# Tetratec ex600 - any good?



## Phoenix24 (Apr 6, 2013)

Been looking at an external for my 65L temperate tank, and just wondered what people thought of the tetratec filters?

The most important thing for me is that it's quiet, and obviously doesn't come with any problems! I have read that you can get leaking pipes, but also read their customer service is excellent if there is a problem.

Any one have an alternative external for a small aquarium? The only other ones I have looked at have been the fluval 106 and the unimax 150 (I have the 250 for my other aquarium). APS do a really cheap small external but the reviews are rubbish, and they (APS) don't do another small one.

Suggestions or comments appreciated.


----------



## magpie (Jan 3, 2009)

I have a Tetratec EX1200, which I imagine is the same but a bit bigger?
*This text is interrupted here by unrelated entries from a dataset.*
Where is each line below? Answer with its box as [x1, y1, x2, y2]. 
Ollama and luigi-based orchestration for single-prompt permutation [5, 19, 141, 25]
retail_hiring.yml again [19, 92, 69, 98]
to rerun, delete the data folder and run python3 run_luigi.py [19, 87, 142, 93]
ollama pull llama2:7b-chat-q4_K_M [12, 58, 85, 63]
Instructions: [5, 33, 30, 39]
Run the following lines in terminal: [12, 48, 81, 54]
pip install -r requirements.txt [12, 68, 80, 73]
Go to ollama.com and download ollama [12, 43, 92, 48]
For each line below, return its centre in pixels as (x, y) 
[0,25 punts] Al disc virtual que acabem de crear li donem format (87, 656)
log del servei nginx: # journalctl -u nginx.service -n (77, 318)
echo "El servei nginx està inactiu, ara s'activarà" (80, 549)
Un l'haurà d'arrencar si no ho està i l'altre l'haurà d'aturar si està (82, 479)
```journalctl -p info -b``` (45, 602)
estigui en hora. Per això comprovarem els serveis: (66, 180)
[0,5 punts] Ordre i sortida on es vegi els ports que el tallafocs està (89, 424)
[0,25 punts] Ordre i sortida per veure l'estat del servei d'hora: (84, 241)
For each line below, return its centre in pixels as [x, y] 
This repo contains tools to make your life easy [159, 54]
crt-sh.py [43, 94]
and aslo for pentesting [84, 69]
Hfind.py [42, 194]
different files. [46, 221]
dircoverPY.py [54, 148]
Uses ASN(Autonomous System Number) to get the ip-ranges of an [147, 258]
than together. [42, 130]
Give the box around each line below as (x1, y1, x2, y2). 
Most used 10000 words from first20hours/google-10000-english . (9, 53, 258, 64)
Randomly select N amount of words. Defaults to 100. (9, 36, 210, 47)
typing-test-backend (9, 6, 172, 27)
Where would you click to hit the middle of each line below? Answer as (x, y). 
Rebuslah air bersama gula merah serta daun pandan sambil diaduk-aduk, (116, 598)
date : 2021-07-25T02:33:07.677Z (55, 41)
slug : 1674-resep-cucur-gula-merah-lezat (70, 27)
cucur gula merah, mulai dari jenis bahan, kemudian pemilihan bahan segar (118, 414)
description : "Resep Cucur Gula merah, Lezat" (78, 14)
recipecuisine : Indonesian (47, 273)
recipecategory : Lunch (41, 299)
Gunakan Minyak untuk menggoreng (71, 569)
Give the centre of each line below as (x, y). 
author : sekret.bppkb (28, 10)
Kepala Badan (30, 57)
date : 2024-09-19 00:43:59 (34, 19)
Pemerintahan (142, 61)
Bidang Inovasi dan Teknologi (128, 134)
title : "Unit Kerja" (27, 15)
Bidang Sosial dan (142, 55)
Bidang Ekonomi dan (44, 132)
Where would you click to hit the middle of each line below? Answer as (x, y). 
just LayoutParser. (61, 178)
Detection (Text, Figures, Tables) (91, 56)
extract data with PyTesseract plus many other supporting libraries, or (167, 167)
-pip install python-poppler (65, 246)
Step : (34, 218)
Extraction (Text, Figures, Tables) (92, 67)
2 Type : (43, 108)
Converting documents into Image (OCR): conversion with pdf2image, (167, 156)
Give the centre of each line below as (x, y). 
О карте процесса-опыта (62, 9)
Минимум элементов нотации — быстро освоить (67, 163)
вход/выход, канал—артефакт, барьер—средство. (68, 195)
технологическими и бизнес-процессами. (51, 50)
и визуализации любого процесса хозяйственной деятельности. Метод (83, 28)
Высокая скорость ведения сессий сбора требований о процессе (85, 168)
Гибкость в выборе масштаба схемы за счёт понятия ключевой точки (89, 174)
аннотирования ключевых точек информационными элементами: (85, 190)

I've had it running on my goldfish tank for about 5 years now and it continues to be as brilliant as when I first got it. 

And the tank was in my bedroom for a few years, only a few feet from my bed, but I found the filter to be very quiet indeed (almost silent in fact). Never had any problems with leaking pipes, or any problems at all with it.

Wouldn't hesitate to have another


----------



## Phoenix24 (Apr 6, 2013)

Thanks magpie - I have been leaning towards the tetratec filter for a while now... not sure why I haven't just taken the plunge and got it!


----------